# New Pics - November 15, 2006



## TAWhatley (Mar 6, 2001)

Lot's of them .. sorry .. I'm whammied with a kitchen remodel in progress and lots of incoming and got behind on my picture taking and posting .. enjoy!

http://www.rims.net/2006Nov15/

Terry


----------



## Pigeonpal2002 (Jul 27, 2002)

Hi Terry, 

That's quite the selection of critter pictures. The little baby pigeon is a darling looking youngster but I feel badly for the mourning dove and Angel. That is surprising that the mourning endured such a horrific encounter with a hawk, I hope it will recover. Poor Angel being taken away from her longtime mate, I hope that she too will get better so she can be returned to him. 

That was INCREDIBLY nice of that lady from Santa Monica to capture the crow, deliver him to you and leave a donation. I sure wish there were more people like that around, or even half as nice. The crow looks to be a very healthy bird from what I can tell. Hopefully the wing is fixable but if not, then I suppose it will live in captivity permanently then?

The other pics of the pekins, the ringneck doves, quail and other pigeons are great!


----------



## mr squeaks (Apr 14, 2005)

Quite the pictures, Terry! Love Moe and Angel! Sure hope that poor Mourning Dove recovers! H/She is lucky to be alive!

Hope the crow will be OK too. In fact, I am sending WARM HEALINGS HUGS for ALL the ones recovering!

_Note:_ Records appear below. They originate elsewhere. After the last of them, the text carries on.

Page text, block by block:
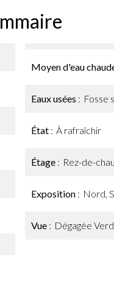
Moyen d'eau
Eaux usées Fosse
État À rafraîchir
Étage Rez-de-
Exposition Nord,
Vue Dégagée
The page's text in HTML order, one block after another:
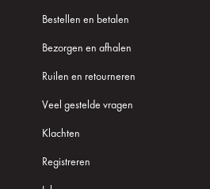
Bestellen en betalen
Bezorgen en afhalen
Ruilen en retourneren
Veel gestelde vragen
Klachten
Registreren
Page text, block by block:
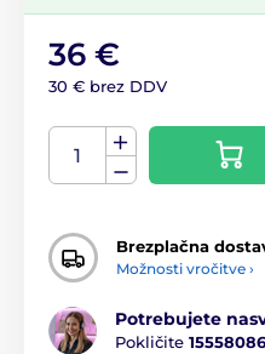
36 €
30 € brez DDV
Brezplačna
Možnosti vročitve ›
Potrebujete
Pokličite
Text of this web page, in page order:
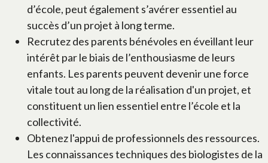
d’école, peut également s’avérer essentiel au
succès d’un projet à long terme.
Recrutez des parents bénévoles en éveillant leur
intérêt par le biais de l’enthousiasme de leurs
enfants. Les parents peuvent devenir une force
vitale tout au long de la réalisation d'un projet, et
constituent un lien essentiel entre l’école et la
collectivité.
Obtenez l'appui de professionnels des ressources.
Les connaissances techniques des biologistes de la
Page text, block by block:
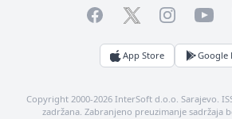
FacebookTwitterInstagram
App Store Google
Copyright 2000-2026 InterSoft d.o.o. Sarajevo.
zadržana. Zabranjeno preuzimanje sadržaja
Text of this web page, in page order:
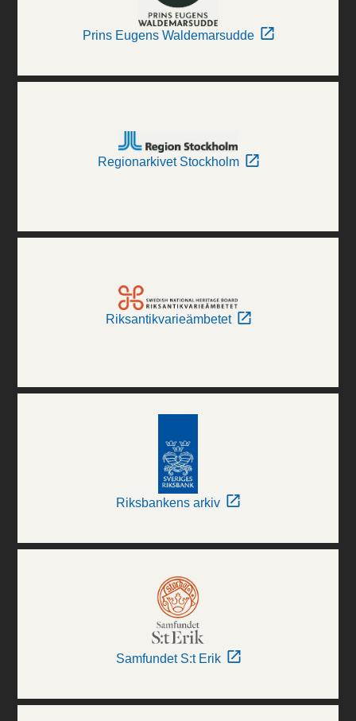
Prins Eugens Waldemarsudde
Regionarkivet Stockholm
Riksantikvarieämbetet
Riksbankens arkiv
Samfundet S:t Erik
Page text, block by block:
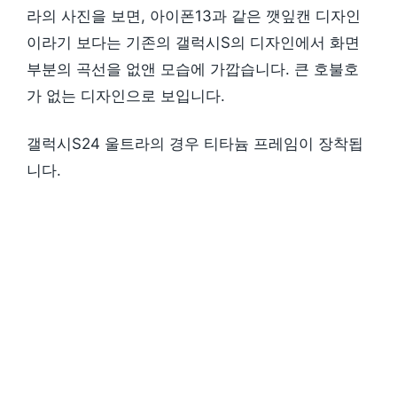
라의 사진을 보면, 아이폰13과 같은 깻잎캔 디자인
이라기 보다는 기존의 갤럭시S의 디자인에서 화면
부분의 곡선을 없앤 모습에 가깝습니다. 큰 호불호
가 없는 디자인으로 보입니다.
갤럭시S24 울트라의 경우 티타늄 프레임이 장착됩
니다.
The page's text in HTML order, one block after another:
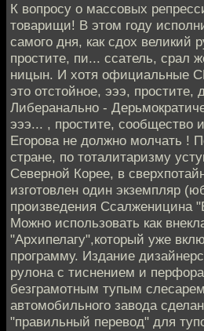
К вопросу о массовых
товарищи! В этом году
самого дня, как сдох великий
простите, пи... ссатель, срал
ницын. И хотя официальные
это отстойное, эээ, простите,
Либеранально -
эээ... , простите, сообщество
Егорова не должно молчать !
стране, по тоталитаризму
Северной Корее, в
изготовлен один экземпляр
произведения Ссалженицина
Можно использовать как
"Архипелагу",который уже
программу. Издание
рулона с тиснением и
безграмотным тупым
автомобильного завода
"правильный перевод" для
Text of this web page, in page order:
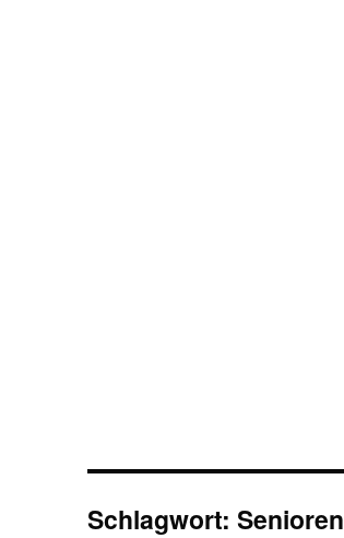
Schlagwort:Senioren
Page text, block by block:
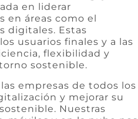
en liderar
en áreas como el
digitales. Estas
usuarios finales y a las
flexibilidad y
sostenible.
empresas de todos los
y mejorar su
Nuestras
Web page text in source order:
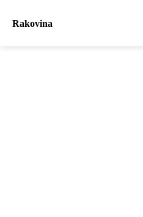
Rakovina
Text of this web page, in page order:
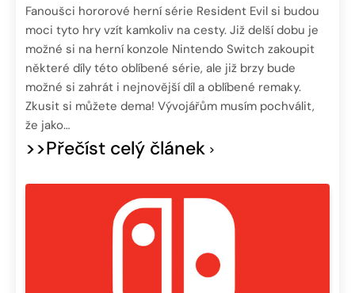
Fanoušci hororové herní série Resident Evil si budou
moci tyto hry vzít kamkoliv na cesty. Již delší dobu je
možné si na herní konzole Nintendo Switch zakoupit
některé díly této oblíbené série, ale již brzy bude
možné si zahrát i nejnovější díl a oblíbené remaky.
Zkusit si můžete dema! Vývojářům musím pochválit,
že jako…
>>Přečíst celý článek
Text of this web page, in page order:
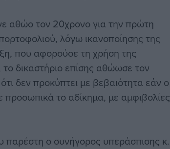
αθώο τον 20χρονο για την πρώτη
λόγω ικανοποίησης της
που αφορούσε τη χρήση της
δικαστήριο επίσης αθώωσε τον
δεν προκύπτει με βεβαιότητα εάν ο
προσωπικά το αδίκημα, με αμφιβολίες
παρέστη ο συνήγορος υπεράσπισης κ.
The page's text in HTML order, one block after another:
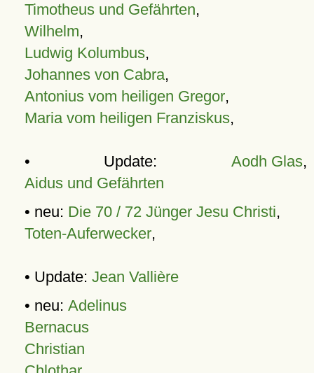
Timotheus und Gefährten,
Wilhelm,
Ludwig Kolumbus,
Johannes von Cabra,
Antonius vom heiligen Gregor,
Maria vom heiligen Franziskus,
• Update: Aodh Glas,
Aidus und Gefährten
• neu: Die 70 / 72 Jünger Jesu Christi,
Toten-Auferwecker,
• Update: Jean Vallière
• neu: Adelinus
Bernacus
Christian
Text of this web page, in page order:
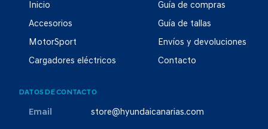
Inicio
Accesorios
MotorSport
Cargadores eléctricos
Guía de compras
Guía de tallas
Envíos y devoluciones
Contacto
DATOS DE CONTACTO
Email store@hyundaicanarias.com

Thank you for posting the pictures! Certainly never a dull day in the life of a rescuer/rehabber!


----------



## Skyeking (Jan 17, 2003)

Hi Terry,

What an amazing assortment of rehab birds.

Thank you for taking the time out of your busy day to share them all.


----------



## christina11 (Jan 20, 2006)

Awww I'm so sorry for the little morning dove what a horrible day that was ... until it was rescued! I can't belive it took in all that pain from that big nasty bird, at least it's still alive!

When I saw that rescued pigeon it kinda reminded me of Moccasin lol.










Kinda look alike in a weird way lol!

Glad all the beautiful birds are in your care!


----------



## Rooster2312 (Mar 8, 2006)

Good luck with your recent rehab birds Terry. 

Sending healing thoughts,

Lindi


----------



## Larry_Cologne (Jul 6, 2004)

Hi Terry,

Thanks for the wonderful pictures. That crow is a handsome fellow. I hope for the best for all the others.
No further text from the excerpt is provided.